Wraca zainteresowanie oszczędnościami w gotówce

Tegoroczna „Diagnoza Społeczna” wywołała lawinę komentarzy, nie można jednak nie odnieść wrażenia, że najciekawszy z wykresów wchodzących w jej skład przeszedł nieomal bez echa. Mowa jest o tym, że po raz pierwszy w dwudziestym pierwszym wieku odsetek Polaków trzymających oszczędności w domowym zaciszu był większy niż tych, którzy korzystali z usług bankowych.
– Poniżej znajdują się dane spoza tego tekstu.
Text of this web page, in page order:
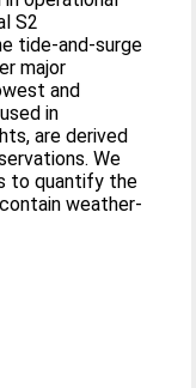
S2
tide-and-surge
major
and
in
are derived
We
to quantify the
weather-

W ponad pięćdziesięciu procentach gospodarstw domowych jako formę przechowywania oszczędności wskazano gotówkę (59%), choć dwa lata wcześniej wynosił on zaledwie 34%, a w roku 2000 jedynie 31%. Jednocześnie, już od piętnastu lat mamy do czynienia z trendem, który wyraża się w odchodzeniu od lokat bankowych. Nowe badania ujawniły, że jedynie 53 procent ankietowanych wykorzystuje tę formę oszczędzania pieniędzy, choć dwa lata wcześniej było to 66% Polaków, a w rekordowym i pod tym względem roku 2000 – 78%.
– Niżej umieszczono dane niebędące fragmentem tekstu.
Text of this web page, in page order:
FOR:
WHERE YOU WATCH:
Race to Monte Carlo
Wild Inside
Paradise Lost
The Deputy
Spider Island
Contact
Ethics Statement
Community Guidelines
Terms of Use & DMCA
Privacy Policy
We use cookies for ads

W ankiecie brak było pytania o złoto, można jednak domniemać, że i popularność tego sposobu na tezauryzację majątku jest coraz mniejsza. Biorąc pod uwagę to, że tak mocno propagowane są płatności bezgotówkowe, a jednocześnie często słyszymy o planach zakładających całkowite odejście od gotówki, możemy być zaskoczeni tym, że „skarpeta” jest popularniejsza niż lokaty. Jest to również swego rodzaju zaprzeczenie badaniom ilościowym, te bowiem wskazują na to, że płatności z wykorzystaniem kart mają w Polsce coraz większe znaczenie. A jednak, z jakiegoś powodu, po raz pierwszy w dwudziestym pierwszym wieku, więcej Polaków ma zaufanie do gotówki niż do instytucji finansowych. Jednocześnie, każde kolejne badanie wskazuje na większy niż wcześniejsze odsetek Polaków przyznających, że dysponują oszczędnościami. Obecnie jest to już 45% procent badanych, choć jeszcze dwa lata temu było to 40%, a w stosowanym jako punkt odniesienia roku 2000 – 24%. Renesans popularności gotówki to w dużej mierze konsekwencja polityki stosowanej w największych bankach świata. Stawka referencyjna została zresztą w 2013 radykalnie ucięta również przez rodzimy NBP. Na konsekwencje tej decyzji nie trzeba było czekać zbyt długo, zaowocowała ona bowiem spadkiem oprocentowania lokat bankowych. Dziś trudno już znaleźć propozycje z odsetkami przekraczającymi 3%. Gdy odejmiemy podatek Belki oraz koszty związane z samym prowadzeniem rachunku, osoba dysponująca kwotą wynoszącą 10000 PLN w najlepszym wypadku nie jest stratna. 

oszczędności

Okazuje się więc, że choć gotówka nie pracuje na siebie, w takim wypadku staje się równie dobrym sposobem na oszczędzanie. Ostatnie lata przekonały nas też, czym się kończy „cyfryzacja” wkładów bankowych. Również trwające ponad miesiąc greckie „wakacje bankowe” nie nastrajają nas optymistycznie zwłaszcza, że Grecy do dziś mają problemy z zarządzaniem swoimi wkładami bankowymi. Oczywiście, nie zmienia to faktu, że zdecydowana większość oszczędności posiadanych przez polskie rodziny nadal znajduje się w bankach. We wrześniu 2015 roku było to prawie 620 miliardów złotych podczas, gdy suma gotówki w obiegu (wyłączając tę, która znajduje się w kasach banków) szacuje się na około 143,2 miliardy. W praktyce jest to suma przeszło cztery razy niższa niż ta, o której możemy mówić w kontekście depozytów bankowych. Sama znajdująca się w obiegu gotówka nie należy przy tym wyłącznie do osób fizycznych, dysponują nią bowiem również przedsiębiorstwa. Jeśli więc większość oszczędzających rzeczywiście woli gotówkę, nie oznacza to jednak, że banki mają realny powód do obaw, same dysponują bowiem imponującymi środkami. Oczywiście, i ta tendencja w pewnym momencie może ulec zmianie, do czego mogą doprowadzić choćby ujemne stopy procentowe – jeden ze sposobów wspierania gospodarki. W takich okolicznościach błyskawiczna ucieczka z banku może się okazać jedynym rozwiązaniem, które można będzie uznać za rozsądne. Oczywiście, o ile banki w ogóle pozwolą swoim klientom na taki krok.